The key insight: firm composition matters for who benefits from infrastructure. Transit doesn't just move workers to jobs, it also moves jobs to workers, and the types of firms that locate determine employment effects.

Where do these new workers come from? Together with co-author Karmini Sharma, I am conducting surveys at firms, households, and with commuters to trace this precisely. Pilot data suggest many employees at new establishments live within 1-2 kilometers—transit creates hyper-local employment.

One concern is firm relocation driving these localized effects. While most increases concentrate within 2km of stations, I find no evidence of local displacement at least—employment effects in areas 2-5km away are not significantly negative. However, we need to understand city-wide effects as well.  I am developing a quantitative spatial model to capture broader distributional impacts.

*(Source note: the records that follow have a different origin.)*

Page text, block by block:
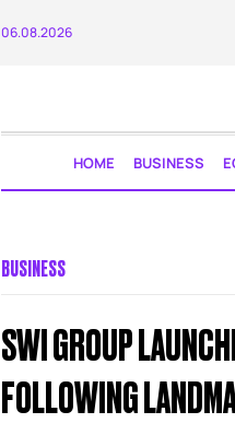
06.08.2026
HOME BUSINESS
BUSINESS
SWI GROUP
FOLLOWING
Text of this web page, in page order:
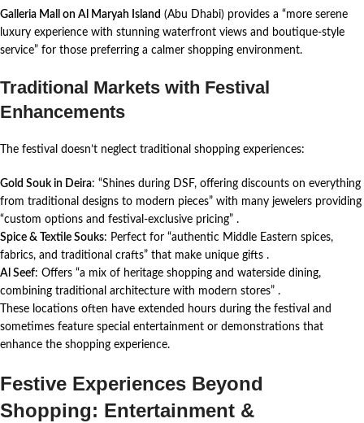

But here's the critical addition: standard spatial models assume firm boundaries don't matter—100 firms with 1 employee each should generate the same effects as 1 firm with 100 employees. This paper provides the first empirical evidence that this assumption might not apply when firm size matters for the distributional effects.

The policy implications are stark. Commuting interventions—fare subsidies, women-only transport—may fail to increase employment if they don't also create desirable jobs for women. On the infrastructure side, this suggests that transit-oriented development and mixed-use zoning around stations, could help move opportunities closer to those who are underrepresented in the workforce.